Melihat Tempat Rehabilitasi Narkoba di Kota Pontianak
Ketua RBM Bumi Khatulistiwa Kalbar, M. Zaini, mengungkapkan kebanyakan dari mereka adalah korban penyalahgunaan narkoba jenis shabu.
Penulis: Muzammilul Abrori | Editor: Rizky Zulham
Laporan Wartawan Tribun Pontianak, Claudia Liberani
TRIBUNPONTIANAK.CO.ID, PONTIANAK - Di bangunan yang terletak di Jalan Putri Candramidi, Gang Suka Damai No.17 A tinggal korban narkotika yang sedang menjalani rehabilitasi di bawah naungan Rehabilitasi Sosial Berbasis Masyarakat (RBM) Bumi Khatulistiwa Kalbar.

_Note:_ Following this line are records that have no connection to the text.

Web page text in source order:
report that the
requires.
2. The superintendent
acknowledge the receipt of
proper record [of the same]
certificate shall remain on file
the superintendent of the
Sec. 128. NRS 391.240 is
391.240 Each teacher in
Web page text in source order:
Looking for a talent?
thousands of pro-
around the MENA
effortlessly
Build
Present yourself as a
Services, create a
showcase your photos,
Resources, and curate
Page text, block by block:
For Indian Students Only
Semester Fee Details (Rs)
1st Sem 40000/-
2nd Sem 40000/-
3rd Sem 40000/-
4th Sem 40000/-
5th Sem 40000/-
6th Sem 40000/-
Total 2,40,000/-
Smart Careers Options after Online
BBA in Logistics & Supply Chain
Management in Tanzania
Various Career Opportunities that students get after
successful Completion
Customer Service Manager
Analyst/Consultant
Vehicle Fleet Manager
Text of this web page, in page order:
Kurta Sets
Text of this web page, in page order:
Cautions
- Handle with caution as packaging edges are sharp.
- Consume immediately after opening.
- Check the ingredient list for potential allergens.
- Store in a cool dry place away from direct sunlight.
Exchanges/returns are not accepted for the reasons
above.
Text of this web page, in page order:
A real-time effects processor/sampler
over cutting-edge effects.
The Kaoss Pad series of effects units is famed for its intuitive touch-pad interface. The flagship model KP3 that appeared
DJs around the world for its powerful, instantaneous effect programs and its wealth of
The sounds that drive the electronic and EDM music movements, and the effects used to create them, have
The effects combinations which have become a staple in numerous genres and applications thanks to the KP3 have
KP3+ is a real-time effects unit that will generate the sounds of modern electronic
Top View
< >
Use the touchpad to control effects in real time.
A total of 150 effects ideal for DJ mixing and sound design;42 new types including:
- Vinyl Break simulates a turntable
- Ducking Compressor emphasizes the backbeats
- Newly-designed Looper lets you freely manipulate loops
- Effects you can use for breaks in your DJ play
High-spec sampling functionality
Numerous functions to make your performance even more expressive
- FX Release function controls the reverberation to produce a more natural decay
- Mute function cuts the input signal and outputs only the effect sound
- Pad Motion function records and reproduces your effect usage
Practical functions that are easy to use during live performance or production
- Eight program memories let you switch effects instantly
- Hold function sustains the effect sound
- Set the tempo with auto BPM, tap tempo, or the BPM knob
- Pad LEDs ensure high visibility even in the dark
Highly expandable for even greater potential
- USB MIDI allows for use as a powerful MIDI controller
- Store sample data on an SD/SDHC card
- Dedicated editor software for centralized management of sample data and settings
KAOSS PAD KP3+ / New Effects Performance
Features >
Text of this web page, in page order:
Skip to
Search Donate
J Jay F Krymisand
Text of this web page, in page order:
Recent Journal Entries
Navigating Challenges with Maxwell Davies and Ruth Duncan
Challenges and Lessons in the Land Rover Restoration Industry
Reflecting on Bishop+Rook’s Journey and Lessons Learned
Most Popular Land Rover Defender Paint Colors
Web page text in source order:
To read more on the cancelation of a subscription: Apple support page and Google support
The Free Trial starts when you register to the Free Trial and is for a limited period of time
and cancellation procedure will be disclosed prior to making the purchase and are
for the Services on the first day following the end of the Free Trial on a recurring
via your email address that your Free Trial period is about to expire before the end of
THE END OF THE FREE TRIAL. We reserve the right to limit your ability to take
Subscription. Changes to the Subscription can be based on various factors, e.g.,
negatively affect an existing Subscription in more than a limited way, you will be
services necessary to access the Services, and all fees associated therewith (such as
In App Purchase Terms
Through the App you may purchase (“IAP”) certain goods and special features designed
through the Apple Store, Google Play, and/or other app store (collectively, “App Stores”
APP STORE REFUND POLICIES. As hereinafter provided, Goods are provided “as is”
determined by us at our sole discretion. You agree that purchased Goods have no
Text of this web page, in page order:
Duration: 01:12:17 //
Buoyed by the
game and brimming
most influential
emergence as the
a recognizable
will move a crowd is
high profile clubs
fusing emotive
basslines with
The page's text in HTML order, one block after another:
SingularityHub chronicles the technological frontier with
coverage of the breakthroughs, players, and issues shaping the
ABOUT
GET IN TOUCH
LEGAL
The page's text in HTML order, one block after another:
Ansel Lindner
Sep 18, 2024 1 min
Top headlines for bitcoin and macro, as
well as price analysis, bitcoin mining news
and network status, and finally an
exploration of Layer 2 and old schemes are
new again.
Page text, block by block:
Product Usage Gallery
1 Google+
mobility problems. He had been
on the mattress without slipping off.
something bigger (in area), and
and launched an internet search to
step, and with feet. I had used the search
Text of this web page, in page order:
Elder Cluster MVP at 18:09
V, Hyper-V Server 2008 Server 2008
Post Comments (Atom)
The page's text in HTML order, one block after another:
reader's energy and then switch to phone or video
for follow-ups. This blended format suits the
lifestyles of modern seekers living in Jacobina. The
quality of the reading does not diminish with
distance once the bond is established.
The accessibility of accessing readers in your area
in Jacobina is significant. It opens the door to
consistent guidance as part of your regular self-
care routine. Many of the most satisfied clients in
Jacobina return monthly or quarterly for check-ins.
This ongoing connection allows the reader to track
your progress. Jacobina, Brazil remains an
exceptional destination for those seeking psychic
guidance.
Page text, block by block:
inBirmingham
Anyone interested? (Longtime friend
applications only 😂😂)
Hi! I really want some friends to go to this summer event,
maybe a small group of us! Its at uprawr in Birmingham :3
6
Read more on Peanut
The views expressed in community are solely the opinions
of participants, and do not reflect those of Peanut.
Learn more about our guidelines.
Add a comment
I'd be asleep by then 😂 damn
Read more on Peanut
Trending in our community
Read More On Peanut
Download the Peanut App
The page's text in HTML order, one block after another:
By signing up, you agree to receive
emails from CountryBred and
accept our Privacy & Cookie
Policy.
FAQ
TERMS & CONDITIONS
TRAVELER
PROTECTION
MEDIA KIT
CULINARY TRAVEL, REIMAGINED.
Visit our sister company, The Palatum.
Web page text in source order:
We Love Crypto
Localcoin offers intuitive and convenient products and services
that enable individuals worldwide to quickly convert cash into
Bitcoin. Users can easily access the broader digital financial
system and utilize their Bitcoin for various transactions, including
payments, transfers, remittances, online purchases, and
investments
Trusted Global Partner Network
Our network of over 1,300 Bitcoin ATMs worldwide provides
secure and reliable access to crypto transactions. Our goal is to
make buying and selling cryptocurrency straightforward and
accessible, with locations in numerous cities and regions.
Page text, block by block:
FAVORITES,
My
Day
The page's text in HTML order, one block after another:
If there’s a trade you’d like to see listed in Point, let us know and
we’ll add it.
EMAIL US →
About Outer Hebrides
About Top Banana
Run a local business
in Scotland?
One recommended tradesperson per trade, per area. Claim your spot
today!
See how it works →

Ketua RBM Bumi Khatulistiwa Kalbar, M. Zaini, mengungkapkan kebanyakan dari mereka adalah korban penyalahgunaan narkoba jenis shabu.
Mereka berasal dari berbagai daerah di Kalimantan Barat.
Kalbar sebagai daerah dengan angka penyalahgunaan narkoba yang cukup tinggi memiliki tujuh tempat rehabilitas baik itu milik pemerintah maupun swasta, RBM Bumi Khatulistiwa Kalbar adalah satu di antaranya yang dikelola oleh masyarakat, berdiri sejak tahun 2005 ini telah menangani ribuan korban penyalahgunaan barang haram ini.
"Saat ini ada 10 resident yang kita tangani. Mereka memiliki beragam latar belakang," katanya, Minggu (18/2/2018).
Jumlah ini paling sedikit dibanding tahun-tahun sebelumnya. Mulai dari usia pelajar hingga dewasa berkumpul di tempat ini. Mulai dari penggunaan tahunan hingga puluhan tahun. Mereka berjuang melepaskan ketergantungan, melawan diri sendiri. Sejak tahun 2015 tempat ini tidak lagi menerima klien perempuan, jika ada perempuan meminta rehab maka akan direhab di Melawi, tempat khusus perempuan.
Di tempat rehab ini terdapat berbagai fasilitas untuk menunjang proses pemulihan para resident. Di antaranya ruang medis, ruang detox, ruang bermain, ruang konseling hingga kamar yang ditempati bersama-sama.
Ruang detox merupakan ruangan tempat di mana klien pertama kali masuk, di ruangan berlapis jeruji besi ini seorang klien akan ditempatkan selama dua Minggu. Detox berarti proses penetralan berbagai zat yang pernah masuk dalam tubuhnya, masa dua minggu ini dianggap paling berat.
"Per bulan mereka membayar, sekitar 2.000.000 untuk keperluan pribadi mereka seperti keperluan mandi, maupun rokok, karena ini tidak ditanggung oleh negara," paparnya.
Dia menuturkan bantuan dari pemerintah yang minim membuat mereka harus menarik biaya bagi korban yang datang untuk menjalani proses rehabilitasi selama lebih kurang enam bulan.
Di tempat rehab ini, para resident mengikuti berbagai program yang telah dirancang untuk proses pemulihan, mereka menjalani program berbasis masyarakat. Tidak hanya melakukan aktivitas di dalam tempat rehabilitasi tapi juga bersosialisasi dengan masyarakat, bahkan ketika sudah selesai masa rehab banyak dari mereka yang kembali ke keluarga dan bekerja, tidak jarang pula mengabdikan diri membantu di RBM.
Enam bulan merupakan waktu yang mereka habiskan untuk menjalani proses rehab. Namun Zai mengungkapkan semakin lama maka semakin bagus.
"Rehab itu ibaratkan belajar, semakin lama, semakin banyak ilmu yang kita dapat. Begitu pula teman-teman di sini, bahkan ada yang memilih kembali ke sini untuk membantu menjadi staff atau volunteer," tuturnya.
RBM ini pernah berkali-kali pindah, dia mengakui tidak mudah mendapatkan tempat untuk dijadikan tempat rehabilitasi karena berbagai alasan. Mulai dari penolakan oleh masyarakat di lingkungan hingga susahnya mendapatkan orang yang mau menjadikan rumahnya disewa sebagai tempat rehab. Mereka mulai menempati tempat yang sekarang pada tahun 2015.